The Central Bank of Brazil has issued on March 1 2012, Circular 3580, amending the rules applied to export prepayment transactions. Pursuant to the new regulation, the advance of receipts shall only be carried out by the importer for a limited period of 360 days. Before the Circular was enacted, the advance payments could be made by the importer and by foreign financial institutions or foreign investment funds without a period limitation.

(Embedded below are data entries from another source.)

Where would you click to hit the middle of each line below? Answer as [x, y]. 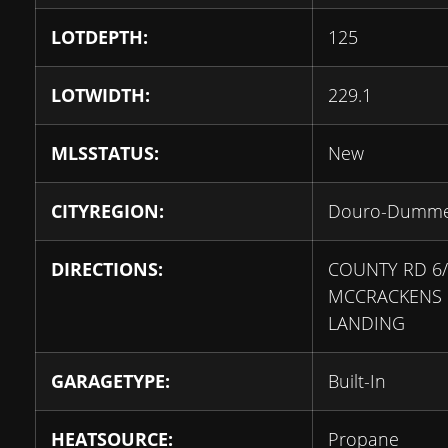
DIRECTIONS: [107, 268]
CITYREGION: [107, 210]
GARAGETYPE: [110, 380]
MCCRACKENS [385, 295]
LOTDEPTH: [99, 36]
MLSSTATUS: [105, 152]
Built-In [357, 380]
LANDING [366, 322]
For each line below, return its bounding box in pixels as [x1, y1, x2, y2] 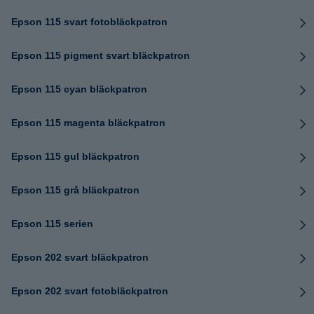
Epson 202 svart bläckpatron [11, 252, 149, 263]
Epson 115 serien [11, 218, 93, 229]
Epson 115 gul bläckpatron [11, 151, 139, 162]
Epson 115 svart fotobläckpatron [11, 16, 168, 27]
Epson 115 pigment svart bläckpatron [11, 50, 190, 61]
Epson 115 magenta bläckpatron [11, 117, 165, 128]
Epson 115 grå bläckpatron [11, 184, 139, 196]
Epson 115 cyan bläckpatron [11, 83, 147, 95]

With this new regulation, as financial institutions and investment funds are no longer allowed to advance funds to exporters as export prepayments, all advances performed by such shall be registered as loans and therefore be subject to Brazilian taxation applicable to traditional foreign loans.

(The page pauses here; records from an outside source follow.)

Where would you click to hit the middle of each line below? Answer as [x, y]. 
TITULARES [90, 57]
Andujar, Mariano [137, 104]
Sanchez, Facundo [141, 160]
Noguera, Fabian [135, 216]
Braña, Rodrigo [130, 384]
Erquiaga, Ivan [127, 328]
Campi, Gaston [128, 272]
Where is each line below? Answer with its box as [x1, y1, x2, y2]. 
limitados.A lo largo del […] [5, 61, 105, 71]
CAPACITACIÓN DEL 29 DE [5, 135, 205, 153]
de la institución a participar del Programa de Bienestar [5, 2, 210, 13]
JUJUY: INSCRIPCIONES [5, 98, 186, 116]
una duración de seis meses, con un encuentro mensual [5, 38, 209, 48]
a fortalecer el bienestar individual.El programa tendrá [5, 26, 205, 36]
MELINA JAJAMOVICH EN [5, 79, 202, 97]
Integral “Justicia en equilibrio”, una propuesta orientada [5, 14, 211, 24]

Securities negotiation policies

On April 7 2011 BM&BOVESPA issued Circular Letters 017/2011-­-DP, 018/2011-­-DP and 019/2011-­-DP. These determined that all publicly listed companies included in the special segments of the Brazilian stock exchange market of BM&BOVESPA of the New Market and Levels 1 and 2 of corporate governance shall prepare, disclose and submit, within the term of one year counted as from the date that the new rules regarding corporate governance came into force (May 10 2011), both their securities negotiation policies and their codes of conduct. Failing to submit in a timely fashion will result, without prejudice to other non-­-pecuniary penalties that may be imposed to the companies, in the payment of a fine in the amount of R$5,000 ($2,669) by the company’s manager in the event of the securities negotiation policies, and R$20,000 fine in case of the Code of Conduct

New anti-­-money laundering hypothesis

With the purpose of preventing any conducts that may be considered anti-­-money laundering and terrorism financing, as included in Law 9,613/98, the Central Bank of Brazils enacted on March 12 2012, Circular Letter No. 3,542, including 63 new situations related to clients and financial institutions that can be interpreted as a money-­-laundering conducts. The new events included by the mentioned Circular Letter encompass transactions of foreign investments and international business.

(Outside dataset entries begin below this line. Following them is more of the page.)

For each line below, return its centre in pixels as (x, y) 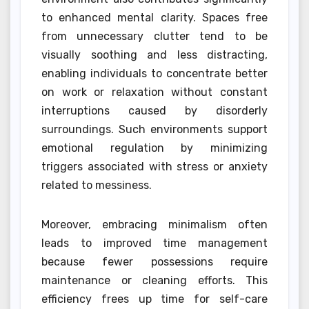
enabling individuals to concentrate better (154, 74)
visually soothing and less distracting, (154, 55)
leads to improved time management (154, 243)
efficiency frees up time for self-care (154, 299)
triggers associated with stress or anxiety (154, 167)
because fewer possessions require (154, 262)
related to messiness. (97, 186)
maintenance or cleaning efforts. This (154, 281)
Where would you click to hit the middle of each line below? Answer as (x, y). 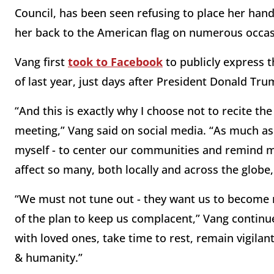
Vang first (41, 62)
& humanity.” (49, 258)
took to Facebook (115, 62)
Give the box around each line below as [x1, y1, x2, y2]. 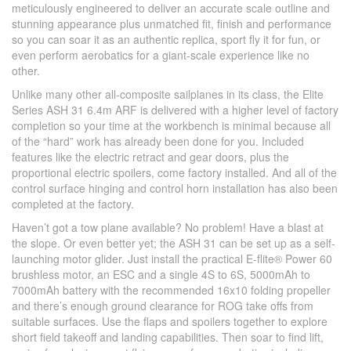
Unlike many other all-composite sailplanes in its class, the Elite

Financial institutions require central banks’ authorisation to invest in companies

On March 29 2012 the Central Bank of Brazil issued Resolution 4,062. This amended Resolution 2,723 of March 31 2000, determining that all financial Institutions and others authorised by such authority shall require prior authorisation from the Central Bank in the event of purchase of direct or indirect corporate interest or increase in equity investment in the corporate capital of companies headquartered in Brazil or abroad. Such prior authorisation is not required for the investment in companies whenever included in the investment banks’ portfolios, development banks, multiple banks with investment or development portfolios or funding agencies and only allows the investment in companies that carry out complementary or subsidiary activities with the participant institution.